▶ _About this exercise_
Write the records out exactly as shown. No pictures.

Entries taken from a collection:
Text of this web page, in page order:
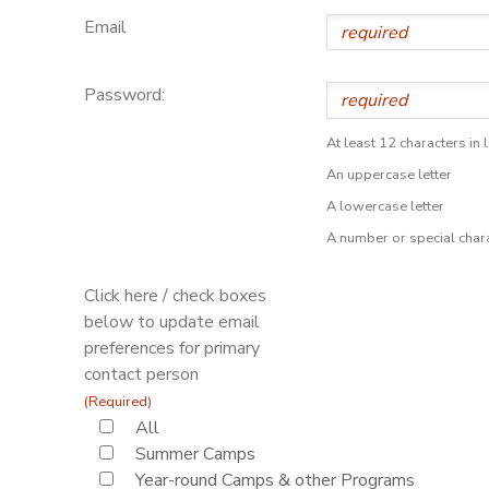
Email
Password:
At least 12 characters in
An uppercase letter
A lowercase letter
A number or special
Click here / check boxes
below to update email
preferences for primary
contact person
(Required)
All
Summer Camps
Year-round Camps & other Programs
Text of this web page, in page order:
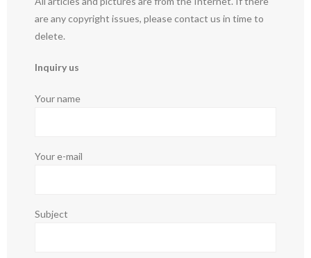
are any copyright issues, please contact us in time to
delete.
Inquiry us
Your name
Your e-mail
Subject
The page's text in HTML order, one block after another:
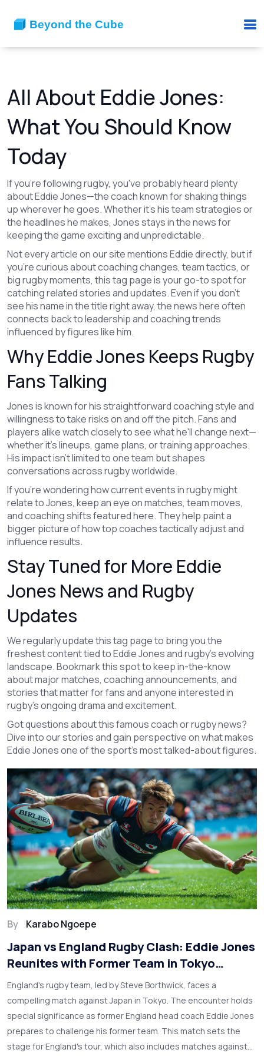
All About Eddie Jones:
What You Should Know
Today
If you're following rugby, you've probably heard plenty
about Eddie Jones—the coach known for shaking things
up wherever he goes. Whether it's his team strategies or
the headlines he makes, Jones stays in the news for
keeping the game exciting and unpredictable.
Not every article on our site mentions Eddie directly, but if
you're curious about coaching changes, team tactics, or
big rugby moments, this tag page is your go-to spot for
catching related stories and updates. Even if you don't
see his name in the title right away, the news here often
connects back to leadership and coaching trends
influenced by figures like him.
Why Eddie Jones Keeps Rugby
Fans Talking
Jones is known for his straightforward coaching style and
willingness to take risks on and off the pitch. Fans and
players alike watch closely to see what he'll change next—
whether it's lineups, game plans, or training approaches.
His impact isn't limited to one team but shapes
conversations across rugby worldwide.
If you're wondering how current events in rugby might
relate to Jones, keep an eye on matches, team moves,
and coaching shifts featured here. They help paint a
bigger picture of how top coaches tactically adjust and
influence results.
Stay Tuned for More Eddie
Jones News and Rugby
Updates
We regularly update this tag page to bring you the
freshest content tied to Eddie Jones and rugby’s evolving
landscape. Bookmark this spot to keep in-the-know
about major matches, coaching announcements, and
stories that matter for fans and anyone interested in
rugby's ongoing drama and excitement.
Got questions about this famous coach or rugby news?
Dive into our stories and gain perspective on what makes
Eddie Jones one of the sport's most talked-about figures.
By Karabo Ngoepe
Japan vs England Rugby Clash: Eddie Jones
Reunites with Former Team in Tokyo
Showdown
England's rugby team, led by Steve Borthwick, faces a
compelling match against Japan in Tokyo. The encounter holds
special significance as former England head coach Eddie Jones
prepares to challenge his former team. This match sets the
stage for England's tour, which also includes matches against
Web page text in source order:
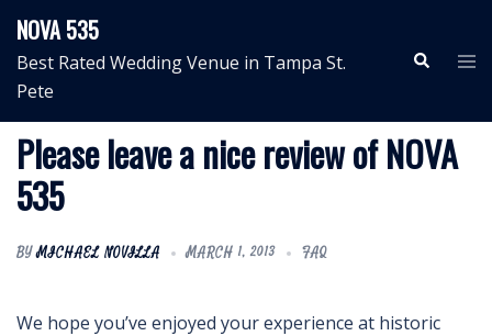
content
NOVA 535
Best Rated Wedding Venue in Tampa St.
Pete
Search
Please leave a nice review of NOVA
535
BYMICHAEL NOVILLA MARCH 1, 2013 FAQ
We hope you’ve enjoyed your experience at historic
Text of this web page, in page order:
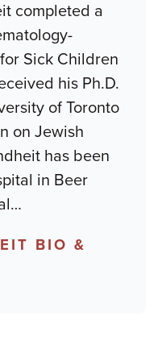
completed a
Sick Children
his Ph.D.
of Toronto
on Jewish
has been
in Beer
…
BIO &

▶ _Output for this exercise_
Text of this web page, in page order:
Email
Password:
At least 12 characters in
An uppercase letter
A lowercase letter
A number or special
Click here / check boxes
below to update email
preferences for primary
contact person
(Required)
All
Summer Camps
Year-round Camps & other Programs
Text of this web page, in page order:
are any copyright issues, please contact us in time to
delete.
Inquiry us
Your name
Your e-mail
Subject
The page's text in HTML order, one block after another:
All About Eddie Jones:
What You Should Know
Today
If you're following rugby, you've probably heard plenty
about Eddie Jones—the coach known for shaking things
up wherever he goes. Whether it's his team strategies or
the headlines he makes, Jones stays in the news for
keeping the game exciting and unpredictable.
Not every article on our site mentions Eddie directly, but if
you're curious about coaching changes, team tactics, or
big rugby moments, this tag page is your go-to spot for
catching related stories and updates. Even if you don't
see his name in the title right away, the news here often
connects back to leadership and coaching trends
influenced by figures like him.
Why Eddie Jones Keeps Rugby
Fans Talking
Jones is known for his straightforward coaching style and
willingness to take risks on and off the pitch. Fans and
players alike watch closely to see what he'll change next—
whether it's lineups, game plans, or training approaches.
His impact isn't limited to one team but shapes
conversations across rugby worldwide.
If you're wondering how current events in rugby might
relate to Jones, keep an eye on matches, team moves,
and coaching shifts featured here. They help paint a
bigger picture of how top coaches tactically adjust and
influence results.
Stay Tuned for More Eddie
Jones News and Rugby
Updates
We regularly update this tag page to bring you the
freshest content tied to Eddie Jones and rugby’s evolving
landscape. Bookmark this spot to keep in-the-know
about major matches, coaching announcements, and
stories that matter for fans and anyone interested in
rugby's ongoing drama and excitement.
Got questions about this famous coach or rugby news?
Dive into our stories and gain perspective on what makes
Eddie Jones one of the sport's most talked-about figures.
By Karabo Ngoepe
Japan vs England Rugby Clash: Eddie Jones
Reunites with Former Team in Tokyo
Showdown
England's rugby team, led by Steve Borthwick, faces a
compelling match against Japan in Tokyo. The encounter holds
special significance as former England head coach Eddie Jones
prepares to challenge his former team. This match sets the
stage for England's tour, which also includes matches against
Web page text in source order:
content
NOVA 535
Best Rated Wedding Venue in Tampa St.
Pete
Search
Please leave a nice review of NOVA
535
BYMICHAEL NOVILLA MARCH 1, 2013 FAQ
We hope you’ve enjoyed your experience at historic
Text of this web page, in page order:
completed a
Sick Children
his Ph.D.
of Toronto
on Jewish
has been
in Beer
…
BIO &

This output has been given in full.